Vous pouvez entendre cette connexion secrète avec Rubber Soul partout dans l’album, dans sa combinaison d’expérimentation sonore et d’émotion brute. Elle remplit chaque morceau de détails secrets and techniques trippants qui pourraient vous manquer lors des premières écoutes. Son single numéro un « Indeed And » contient des flûtes inspirées des Beatles dans le split, mais elle avait l’impression que les gens ne les remarquaient pas suffisamment sur le solitary. Donc pour l’album, elle les a mixés à fond, pour qu’ils sonnent haut et fort. Elle est passionnée par des détails comme celui-ci. Lors de la lecture, elle a en fait écrit « Enter Flutes » sur une serviette et l’a tenue en l’air pour s’assurer que personne ne les manquerait. (Une selected très Paul à faire.) C’est le comportement de nerd inconditionnel des Beatlemaniac dont nous avons tous besoin et méritons.

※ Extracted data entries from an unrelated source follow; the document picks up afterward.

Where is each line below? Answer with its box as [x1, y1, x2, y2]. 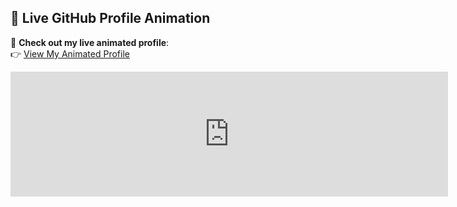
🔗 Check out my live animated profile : [10, 36, 170, 48]
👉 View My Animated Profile [10, 47, 130, 60]
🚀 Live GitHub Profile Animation [10, 10, 211, 27]
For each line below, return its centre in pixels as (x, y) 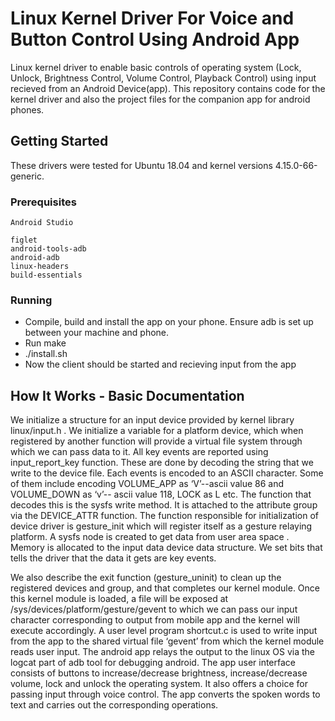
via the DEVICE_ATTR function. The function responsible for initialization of (164, 516)
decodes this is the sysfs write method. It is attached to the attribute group (164, 505)
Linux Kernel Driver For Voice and (152, 18)
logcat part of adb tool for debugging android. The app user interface (153, 663)
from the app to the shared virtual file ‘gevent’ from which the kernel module (167, 641)
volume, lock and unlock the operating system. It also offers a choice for (159, 684)
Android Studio (42, 223)
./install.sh (46, 354)
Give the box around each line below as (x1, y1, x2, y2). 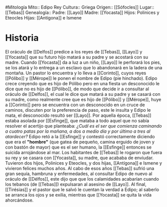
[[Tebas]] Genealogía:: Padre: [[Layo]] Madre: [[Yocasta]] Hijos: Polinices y (5, 9, 159, 15)
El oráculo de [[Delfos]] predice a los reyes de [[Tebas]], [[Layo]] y (5, 48, 142, 54)
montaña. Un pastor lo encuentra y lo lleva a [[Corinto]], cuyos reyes (5, 70, 146, 76)
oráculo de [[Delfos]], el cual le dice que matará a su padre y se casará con (5, 91, 160, 97)
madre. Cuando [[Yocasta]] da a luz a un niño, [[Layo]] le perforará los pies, (5, 59, 161, 65)
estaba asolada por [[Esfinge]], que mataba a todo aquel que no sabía (5, 117, 149, 124)
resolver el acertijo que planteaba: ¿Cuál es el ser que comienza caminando (5, 123, 162, 129)
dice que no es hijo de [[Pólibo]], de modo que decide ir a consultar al (5, 86, 149, 92)
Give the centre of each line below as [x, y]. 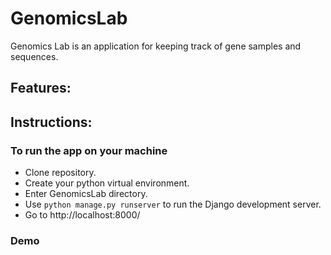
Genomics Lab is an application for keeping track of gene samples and [156, 46]
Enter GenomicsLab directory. [86, 194]
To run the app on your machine [89, 150]
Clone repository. [60, 173]
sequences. [34, 56]
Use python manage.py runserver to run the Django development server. [173, 204]
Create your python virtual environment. [107, 183]
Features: [41, 88]
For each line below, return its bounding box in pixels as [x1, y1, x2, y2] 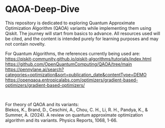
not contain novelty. [5, 41, 46, 47]
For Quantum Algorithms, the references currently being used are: [5, 51, 141, 57]
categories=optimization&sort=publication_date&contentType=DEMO [5, 71, 147, 77]
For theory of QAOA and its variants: [5, 101, 80, 107]
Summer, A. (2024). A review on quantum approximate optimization [5, 112, 143, 118]
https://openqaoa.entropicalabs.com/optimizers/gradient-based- [5, 77, 138, 83]
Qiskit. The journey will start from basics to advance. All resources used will [5, 30, 161, 36]
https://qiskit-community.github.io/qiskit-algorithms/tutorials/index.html [5, 56, 152, 62]
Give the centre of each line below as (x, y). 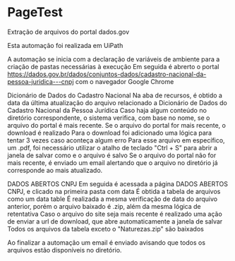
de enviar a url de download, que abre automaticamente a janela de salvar (115, 221)
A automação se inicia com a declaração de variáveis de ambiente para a (114, 59)
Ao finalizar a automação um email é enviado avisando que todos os (107, 242)
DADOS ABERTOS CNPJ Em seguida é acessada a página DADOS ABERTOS (117, 183)
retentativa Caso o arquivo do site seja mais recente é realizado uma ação (115, 214)
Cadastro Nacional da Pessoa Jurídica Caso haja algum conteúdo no (107, 110)
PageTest (35, 12)
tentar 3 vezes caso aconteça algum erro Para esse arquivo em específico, (116, 140)
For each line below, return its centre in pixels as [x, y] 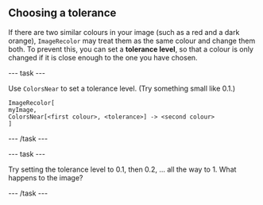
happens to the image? [46, 177]
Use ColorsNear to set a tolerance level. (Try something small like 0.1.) [122, 88]
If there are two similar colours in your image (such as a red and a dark [124, 32]
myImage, [23, 110]
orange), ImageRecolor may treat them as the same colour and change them [132, 41]
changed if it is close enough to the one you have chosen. [103, 57]
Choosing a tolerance [62, 13]
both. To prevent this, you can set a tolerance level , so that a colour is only [131, 49]
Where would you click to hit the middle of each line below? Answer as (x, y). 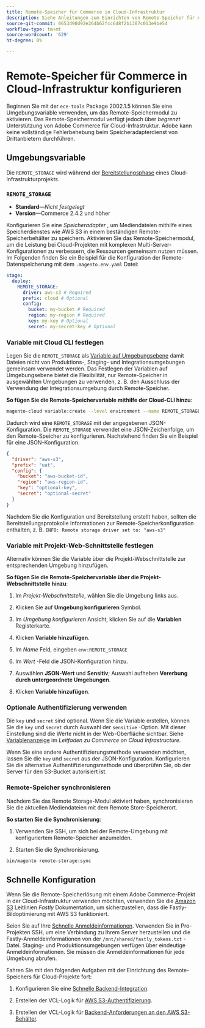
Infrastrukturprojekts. (33, 179)
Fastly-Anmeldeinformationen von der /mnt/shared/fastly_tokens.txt (94, 939)
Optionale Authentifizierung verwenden (67, 707)
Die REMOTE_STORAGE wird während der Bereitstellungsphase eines (88, 173)
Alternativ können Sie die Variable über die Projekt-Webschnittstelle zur (96, 559)
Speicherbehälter (28, 238)
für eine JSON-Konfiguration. (43, 442)
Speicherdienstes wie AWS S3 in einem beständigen (72, 232)
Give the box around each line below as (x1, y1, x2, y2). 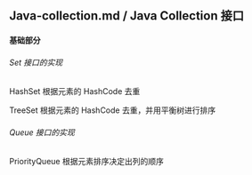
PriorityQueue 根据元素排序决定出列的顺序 (9, 156, 165, 167)
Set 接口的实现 (9, 57, 63, 68)
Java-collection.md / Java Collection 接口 (9, 8, 245, 24)
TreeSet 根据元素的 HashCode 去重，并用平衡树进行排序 (9, 105, 216, 115)
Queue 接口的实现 (9, 127, 76, 138)
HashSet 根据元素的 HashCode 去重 (9, 86, 141, 97)
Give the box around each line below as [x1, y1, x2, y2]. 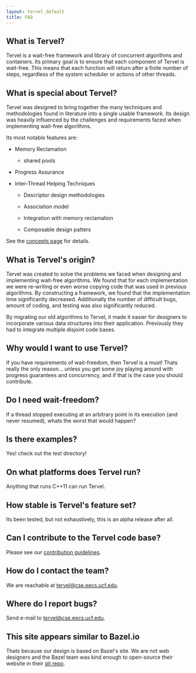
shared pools [23, 157, 55, 164]
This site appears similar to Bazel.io [6, 631, 140, 642]
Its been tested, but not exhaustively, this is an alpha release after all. [6, 516, 174, 522]
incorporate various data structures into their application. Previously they [6, 320, 184, 327]
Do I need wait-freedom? [6, 395, 99, 405]
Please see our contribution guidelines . [6, 548, 102, 556]
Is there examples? [6, 434, 78, 444]
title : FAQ [6, 14, 33, 20]
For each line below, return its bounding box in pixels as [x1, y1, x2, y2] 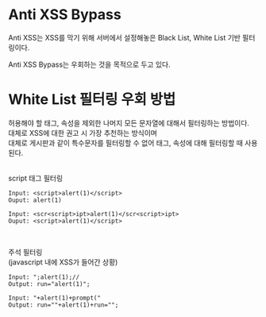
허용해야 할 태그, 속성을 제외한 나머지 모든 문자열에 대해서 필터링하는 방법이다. [8, 118, 250, 128]
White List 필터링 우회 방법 [8, 91, 176, 109]
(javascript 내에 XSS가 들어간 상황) [8, 257, 118, 267]
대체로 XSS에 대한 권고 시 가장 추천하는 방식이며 [8, 128, 157, 137]
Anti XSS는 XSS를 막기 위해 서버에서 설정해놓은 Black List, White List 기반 [8, 33, 241, 42]
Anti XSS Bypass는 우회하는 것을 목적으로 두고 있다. [8, 60, 171, 69]
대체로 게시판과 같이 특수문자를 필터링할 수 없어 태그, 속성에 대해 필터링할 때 [8, 137, 244, 148]
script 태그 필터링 [8, 173, 64, 183]
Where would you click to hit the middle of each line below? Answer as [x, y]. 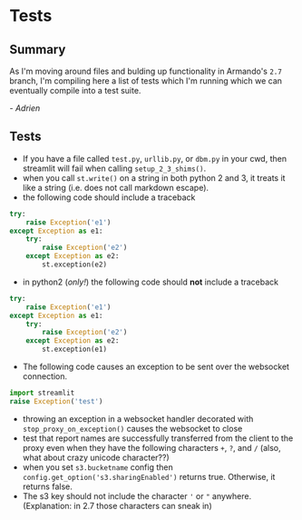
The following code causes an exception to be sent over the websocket [156, 367]
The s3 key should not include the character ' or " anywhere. [137, 495]
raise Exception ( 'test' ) [56, 401]
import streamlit [42, 393]
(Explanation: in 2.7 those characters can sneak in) [117, 505]
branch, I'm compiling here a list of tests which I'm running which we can [146, 81]
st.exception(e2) [74, 265]
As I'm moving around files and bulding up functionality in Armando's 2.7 [146, 71]
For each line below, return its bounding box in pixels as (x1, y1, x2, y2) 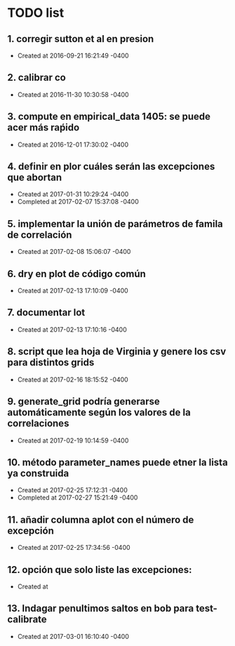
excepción (7, 525, 54, 537)
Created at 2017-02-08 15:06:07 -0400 (17, 248, 131, 256)
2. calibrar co (7, 72, 67, 83)
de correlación (7, 229, 72, 241)
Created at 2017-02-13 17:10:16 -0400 (17, 325, 128, 334)
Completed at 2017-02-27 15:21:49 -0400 (17, 493, 138, 502)
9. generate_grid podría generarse (7, 396, 160, 408)
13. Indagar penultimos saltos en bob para (7, 603, 194, 614)
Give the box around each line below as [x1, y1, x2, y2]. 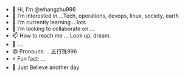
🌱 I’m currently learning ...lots [12, 19, 86, 25]
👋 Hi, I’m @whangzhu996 [12, 6, 76, 13]
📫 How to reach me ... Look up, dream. [12, 32, 111, 39]
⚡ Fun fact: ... [12, 55, 46, 62]
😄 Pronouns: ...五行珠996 [12, 48, 77, 55]
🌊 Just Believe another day [12, 64, 80, 71]
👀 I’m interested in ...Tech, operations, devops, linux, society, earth [12, 12, 180, 19]
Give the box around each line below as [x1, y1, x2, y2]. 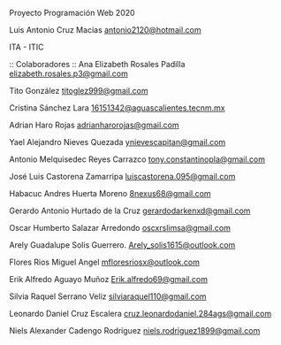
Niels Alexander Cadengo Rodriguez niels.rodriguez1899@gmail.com [9, 326, 261, 335]
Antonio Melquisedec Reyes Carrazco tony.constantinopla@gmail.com [9, 154, 265, 165]
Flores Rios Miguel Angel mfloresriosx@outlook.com [9, 257, 201, 267]
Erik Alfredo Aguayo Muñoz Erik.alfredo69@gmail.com [9, 274, 208, 284]
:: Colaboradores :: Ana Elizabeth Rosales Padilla [9, 59, 186, 69]
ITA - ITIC [9, 42, 44, 52]
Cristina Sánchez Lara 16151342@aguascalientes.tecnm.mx [9, 103, 225, 113]
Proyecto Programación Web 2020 [9, 8, 135, 18]
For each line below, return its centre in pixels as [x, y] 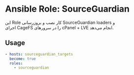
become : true [23, 59]
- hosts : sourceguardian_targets [39, 54]
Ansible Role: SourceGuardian [67, 9]
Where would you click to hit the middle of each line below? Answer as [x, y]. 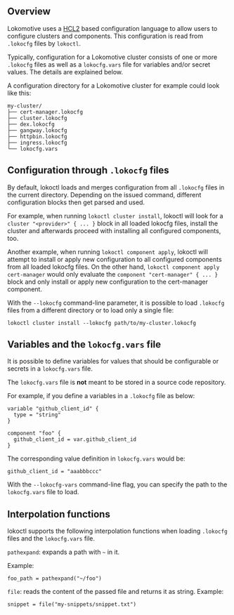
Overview [29, 12]
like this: [19, 93]
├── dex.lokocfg [31, 124]
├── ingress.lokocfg [38, 143]
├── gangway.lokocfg [38, 130]
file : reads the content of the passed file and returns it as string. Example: [116, 592]
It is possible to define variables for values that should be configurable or [113, 362]
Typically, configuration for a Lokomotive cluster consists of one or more [112, 57]
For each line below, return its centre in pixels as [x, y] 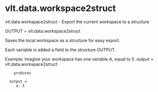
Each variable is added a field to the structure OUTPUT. [61, 50]
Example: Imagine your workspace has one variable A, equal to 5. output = [79, 59]
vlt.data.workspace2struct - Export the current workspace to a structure [77, 22]
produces [23, 73]
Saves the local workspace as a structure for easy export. [63, 40]
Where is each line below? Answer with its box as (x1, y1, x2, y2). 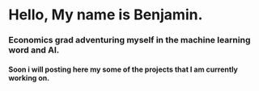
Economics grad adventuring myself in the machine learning (8, 35, 251, 46)
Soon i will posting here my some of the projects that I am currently (8, 64, 239, 74)
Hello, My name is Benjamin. (8, 6, 203, 24)
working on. (8, 72, 50, 82)
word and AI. (8, 44, 60, 56)
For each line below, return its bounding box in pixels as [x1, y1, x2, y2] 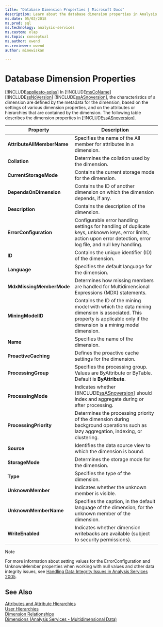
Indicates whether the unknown [74, 484, 147, 491]
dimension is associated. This [74, 310, 142, 316]
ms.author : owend [5, 39, 40, 44]
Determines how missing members [74, 277, 154, 284]
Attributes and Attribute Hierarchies [5, 601, 76, 607]
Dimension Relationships [5, 611, 54, 617]
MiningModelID [7, 313, 44, 319]
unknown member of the [74, 510, 131, 517]
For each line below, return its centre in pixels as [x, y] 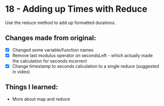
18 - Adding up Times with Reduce [76, 9]
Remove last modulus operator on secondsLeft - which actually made [82, 55]
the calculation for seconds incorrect [50, 61]
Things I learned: [31, 87]
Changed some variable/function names [53, 50]
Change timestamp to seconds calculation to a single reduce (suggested [86, 66]
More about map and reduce [41, 99]
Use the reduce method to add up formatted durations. [61, 23]
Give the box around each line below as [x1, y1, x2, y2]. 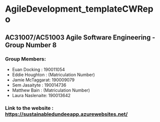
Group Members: [5, 55, 46, 62]
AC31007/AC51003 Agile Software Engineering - [5, 33, 156, 41]
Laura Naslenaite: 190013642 [12, 92, 71, 98]
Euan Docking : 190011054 [12, 66, 65, 72]
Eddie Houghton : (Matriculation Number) [12, 72, 95, 78]
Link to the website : [5, 104, 54, 111]
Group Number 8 [5, 41, 57, 49]
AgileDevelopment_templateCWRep [5, 3, 154, 15]
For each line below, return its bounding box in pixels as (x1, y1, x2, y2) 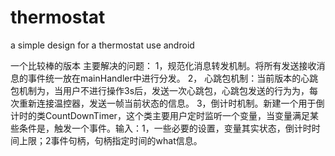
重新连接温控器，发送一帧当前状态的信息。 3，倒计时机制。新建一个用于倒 (18, 97, 325, 109)
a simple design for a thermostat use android (10, 39, 195, 51)
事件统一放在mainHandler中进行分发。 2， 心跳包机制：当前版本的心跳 (27, 72, 319, 84)
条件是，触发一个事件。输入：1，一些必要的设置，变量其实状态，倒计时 (18, 122, 312, 134)
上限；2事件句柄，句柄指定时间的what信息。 (18, 134, 203, 146)
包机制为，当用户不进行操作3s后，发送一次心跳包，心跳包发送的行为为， (10, 84, 310, 96)
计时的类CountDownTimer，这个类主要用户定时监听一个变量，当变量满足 (10, 109, 310, 121)
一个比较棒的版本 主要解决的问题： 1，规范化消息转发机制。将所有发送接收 (10, 59, 317, 71)
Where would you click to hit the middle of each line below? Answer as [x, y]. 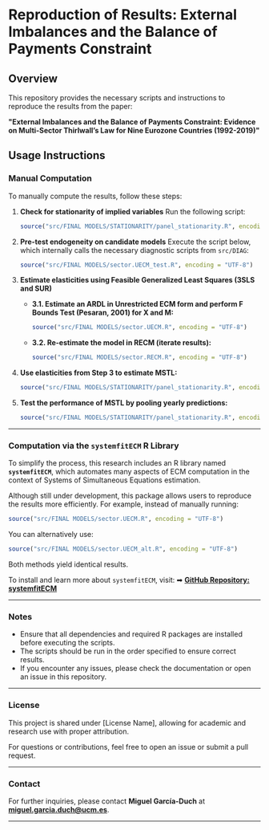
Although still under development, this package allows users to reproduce [130, 496]
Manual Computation [50, 178]
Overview [33, 78]
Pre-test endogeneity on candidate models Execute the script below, [135, 242]
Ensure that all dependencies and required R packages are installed [131, 634]
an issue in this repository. [63, 677]
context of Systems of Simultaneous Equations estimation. [104, 480]
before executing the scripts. [67, 643]
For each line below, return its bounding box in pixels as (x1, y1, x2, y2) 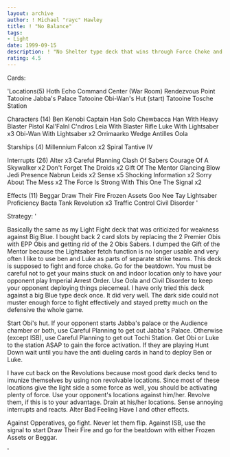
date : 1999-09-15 (7, 42, 57, 49)
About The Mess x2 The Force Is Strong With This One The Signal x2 (7, 178, 203, 186)
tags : (7, 29, 23, 36)
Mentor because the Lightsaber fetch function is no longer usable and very (7, 247, 219, 255)
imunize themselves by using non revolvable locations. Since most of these (7, 376, 220, 384)
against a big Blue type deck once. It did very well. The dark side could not (7, 291, 218, 299)
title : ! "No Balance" (7, 23, 72, 30)
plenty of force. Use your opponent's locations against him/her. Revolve (7, 390, 211, 399)
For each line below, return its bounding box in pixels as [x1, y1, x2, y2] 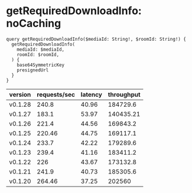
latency [80, 90, 102, 99]
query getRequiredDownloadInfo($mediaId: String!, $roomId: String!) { [6, 36, 186, 42]
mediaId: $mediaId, [17, 46, 65, 53]
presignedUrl [17, 67, 49, 73]
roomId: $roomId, [17, 51, 60, 57]
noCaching [6, 17, 61, 30]
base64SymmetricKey [17, 62, 65, 68]
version [9, 90, 31, 99]
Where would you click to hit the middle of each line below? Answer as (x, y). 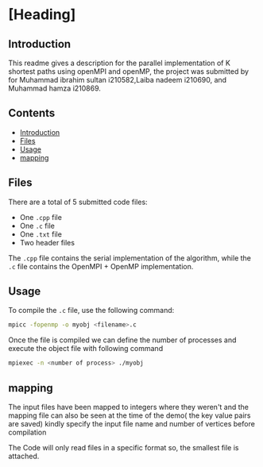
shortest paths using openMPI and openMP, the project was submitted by (128, 71)
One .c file (37, 226)
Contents (32, 113)
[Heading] (42, 15)
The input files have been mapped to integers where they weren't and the (128, 407)
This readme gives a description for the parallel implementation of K (119, 63)
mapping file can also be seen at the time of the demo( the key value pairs (130, 415)
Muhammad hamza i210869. (55, 88)
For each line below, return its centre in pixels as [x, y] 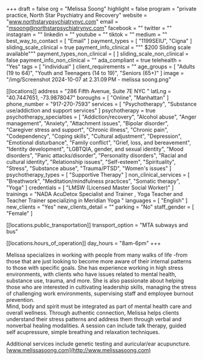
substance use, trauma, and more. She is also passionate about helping [95, 280]
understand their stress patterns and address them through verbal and [94, 319]
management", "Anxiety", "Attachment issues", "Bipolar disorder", [88, 123]
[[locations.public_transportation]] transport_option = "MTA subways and [97, 225]
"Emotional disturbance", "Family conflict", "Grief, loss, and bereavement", [99, 142]
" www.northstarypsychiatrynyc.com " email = [63, 21]
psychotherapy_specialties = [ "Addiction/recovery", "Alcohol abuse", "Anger [101, 117]
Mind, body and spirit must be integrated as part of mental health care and [99, 306]
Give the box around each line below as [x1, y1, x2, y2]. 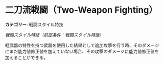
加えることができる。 [5, 54, 48, 60]
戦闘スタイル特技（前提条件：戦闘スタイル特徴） [5, 32, 104, 38]
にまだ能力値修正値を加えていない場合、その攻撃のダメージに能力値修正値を [5, 48, 159, 54]
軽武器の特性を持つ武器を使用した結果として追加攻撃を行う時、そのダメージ [5, 42, 159, 48]
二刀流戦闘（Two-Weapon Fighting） [5, 4, 158, 16]
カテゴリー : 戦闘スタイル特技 [5, 22, 64, 27]
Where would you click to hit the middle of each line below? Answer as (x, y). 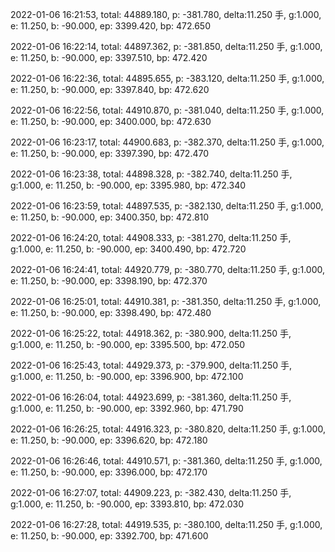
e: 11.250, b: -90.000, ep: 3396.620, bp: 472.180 (109, 440)
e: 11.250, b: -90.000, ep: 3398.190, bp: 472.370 (109, 281)
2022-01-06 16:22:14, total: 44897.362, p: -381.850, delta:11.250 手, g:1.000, (166, 46)
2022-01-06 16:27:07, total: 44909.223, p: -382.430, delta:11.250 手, (151, 492)
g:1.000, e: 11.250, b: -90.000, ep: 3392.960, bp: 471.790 (127, 408)
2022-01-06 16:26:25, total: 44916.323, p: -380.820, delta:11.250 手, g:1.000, (168, 429)
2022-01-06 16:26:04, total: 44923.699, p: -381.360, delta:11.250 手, (151, 397)
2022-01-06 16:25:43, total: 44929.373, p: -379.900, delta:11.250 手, (151, 365)
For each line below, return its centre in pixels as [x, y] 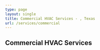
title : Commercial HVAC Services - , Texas [50, 18]
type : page [16, 9]
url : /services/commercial [33, 23]
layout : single [21, 14]
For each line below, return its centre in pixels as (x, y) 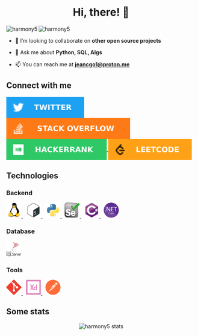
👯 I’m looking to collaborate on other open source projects (88, 40)
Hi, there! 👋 (101, 12)
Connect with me (39, 86)
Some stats (28, 312)
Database (20, 231)
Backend (20, 193)
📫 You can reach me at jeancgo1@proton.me (72, 64)
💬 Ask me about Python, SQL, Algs (58, 52)
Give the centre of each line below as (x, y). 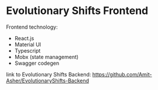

Deux des moments musicaux Rubber Soul préférés d’Ariana : l’obscurité psychédélique de « Intro (Stop of the Earth) » et le tourbillon de guitare époustouflant de « Imperfect for You ». Mais le lien est in addition profond que cela : vous pouvez l’entendre dans l’honnêteté de ses chansons. Comme Rubber Soul, Eternal Sunshine est un album de romances douloureuses sans fin heureuse. Ariana chante en repensant aux amants et aux amis dont elle se souvient encore dans sa vie. Ce sont des chansons d’amour, mais elles se déroulent dans un monde où l’amour a la fâcheuse habitude de disparaître du jour au lendemain.

Choix de l’éditeur

Cela tombe bien, automobile Rubber Soul est un album qui encourage les gens à réinventer la musique pop depuis 60 ans. C’est bien additionally que l’album thought unique : c’est là qu’ils ont inventé toute l’idée de l’album tel que nous le connaissons aujourd’hui. John, Paul, George et Ringo ont montré au monde jusqu’où l’on pouvait aller avec une collection de chansons pop, la transformant en une déclaration artistique unifiée. Les Fabs ont grandi et sont devenus bizarres, abandonnant leurs sons de moptop éprouvés pour des chansons d’amour difficiles pour adultes comme « Norwegian Wooden », « In My Daily life », « Female » et « I’m Wanting By means of You ». Comme le disait Paul McCartney en 1965 : « Nous sommes si bien établis que nous pouvons emmener les enthusiasts avec nous et repousser les limites de la pop. » À l’époque, cela ressemblait probablement à une vantardise arrogante de la portion d’un fou délirant. Pourtant, cela s’est avéré être un énorme euphémisme.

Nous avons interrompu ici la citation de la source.